I am a former petsmart trainer and I was paid hourly pay plus commission for each class sold. Trainers do make the bulk of their money through the commission, mangers make their money through bonus for reaching sales plans. I believe that every store is run different and you will find good and bad within ANY profession. With Petsmart being a big corporation, money and meeting sales goals is priory, if sales goals are not met mangers do not get their bonus's. Therefore when a trainer can't sell enough and make their sales plan, it is likely and common that they will be pushed out of the position, hours cut and/ or let go and replaced with a better salesperson regardless of that trainers dedication, knowledge or experience. 
I am sure your Trainer would be fired if his mangers found out he let you in without paying the class! 
The information booklet was written by some of the best modern positive reinforcement trainers, however years back they changed it and ended up cutting out tons of good information into a very small sad little booklet, and very short handouts, which the bulk is pretty much little pieces from Terry Ryan's excellent book "How to coach people to train their dogs" Petsmart dose not offer any higher education, or any finical rembursment for a trainer that spends their time and money self studying and learning more on their own through books, seminars ect.. Pet-Co on the other hand is working on ways to offer more learning opportunity and education to their training department. 
The dog training world is evolving and very fast, I personally only work my dog with trainers that stay up to date on all thees new advancements.
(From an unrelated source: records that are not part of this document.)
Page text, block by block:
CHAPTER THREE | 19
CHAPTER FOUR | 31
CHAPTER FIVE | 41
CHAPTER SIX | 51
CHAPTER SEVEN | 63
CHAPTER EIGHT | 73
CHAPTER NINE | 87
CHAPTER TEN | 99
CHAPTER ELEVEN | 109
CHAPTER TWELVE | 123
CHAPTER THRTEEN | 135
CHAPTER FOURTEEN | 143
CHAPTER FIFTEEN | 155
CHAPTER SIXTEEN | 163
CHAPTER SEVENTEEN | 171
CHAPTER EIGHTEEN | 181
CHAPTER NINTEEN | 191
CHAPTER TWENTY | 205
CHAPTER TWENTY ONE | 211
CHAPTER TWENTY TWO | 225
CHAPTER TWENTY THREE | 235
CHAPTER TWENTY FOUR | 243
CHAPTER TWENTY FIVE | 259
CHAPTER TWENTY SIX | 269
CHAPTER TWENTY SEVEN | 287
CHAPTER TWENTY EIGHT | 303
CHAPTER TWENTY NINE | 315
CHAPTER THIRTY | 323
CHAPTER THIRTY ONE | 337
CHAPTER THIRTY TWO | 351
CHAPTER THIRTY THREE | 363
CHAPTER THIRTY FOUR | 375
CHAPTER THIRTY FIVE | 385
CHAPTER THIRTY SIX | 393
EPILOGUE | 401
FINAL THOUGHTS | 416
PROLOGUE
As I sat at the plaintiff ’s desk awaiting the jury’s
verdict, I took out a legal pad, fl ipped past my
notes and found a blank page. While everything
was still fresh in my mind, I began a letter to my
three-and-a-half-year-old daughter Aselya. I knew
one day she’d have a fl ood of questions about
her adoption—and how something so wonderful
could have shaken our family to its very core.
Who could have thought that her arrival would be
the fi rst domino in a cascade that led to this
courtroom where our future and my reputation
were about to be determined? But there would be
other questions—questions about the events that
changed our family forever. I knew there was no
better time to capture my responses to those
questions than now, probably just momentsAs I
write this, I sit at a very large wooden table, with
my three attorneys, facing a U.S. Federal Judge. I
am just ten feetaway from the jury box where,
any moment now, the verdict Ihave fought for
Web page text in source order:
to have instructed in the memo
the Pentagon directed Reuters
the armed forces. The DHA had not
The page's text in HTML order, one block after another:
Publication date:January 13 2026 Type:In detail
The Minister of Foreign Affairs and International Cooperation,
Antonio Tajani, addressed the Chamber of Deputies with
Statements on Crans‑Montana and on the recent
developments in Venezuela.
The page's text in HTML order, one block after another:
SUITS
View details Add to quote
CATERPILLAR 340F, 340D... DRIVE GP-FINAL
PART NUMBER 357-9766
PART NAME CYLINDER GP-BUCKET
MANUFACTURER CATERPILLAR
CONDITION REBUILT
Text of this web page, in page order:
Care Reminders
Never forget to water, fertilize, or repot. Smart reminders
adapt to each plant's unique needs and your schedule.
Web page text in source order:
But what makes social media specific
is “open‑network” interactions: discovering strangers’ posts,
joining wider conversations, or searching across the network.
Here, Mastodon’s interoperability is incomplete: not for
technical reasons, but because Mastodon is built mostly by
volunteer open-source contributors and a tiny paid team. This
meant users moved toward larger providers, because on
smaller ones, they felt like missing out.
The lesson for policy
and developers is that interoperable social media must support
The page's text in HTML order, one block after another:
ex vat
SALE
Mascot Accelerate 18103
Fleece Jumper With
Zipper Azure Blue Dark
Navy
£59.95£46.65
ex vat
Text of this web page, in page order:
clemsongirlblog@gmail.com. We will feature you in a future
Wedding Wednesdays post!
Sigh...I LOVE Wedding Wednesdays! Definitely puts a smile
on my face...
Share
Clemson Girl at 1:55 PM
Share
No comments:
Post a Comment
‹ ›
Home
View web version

Although there is nothing more important then socializing and working your dog in a group class with real life distractions, so if its your only option as said above petsmart training is better then no training. If you find your local petsmart trainer is not dedicated to higher education, or gaining more experience then I would recommend looking for one that dose, the APDT and CPDT are great places to look. 
Much of what you will get information wise will vary trainer to trainer, depending on their personal dedication and motivation to self study...


----------



## Good_Karma (Jun 28, 2009)

First off, that's so neat that your trainer likes you so much that he wants you to keep taking the class! If I were you I'd make him a big batch of cookies every week. 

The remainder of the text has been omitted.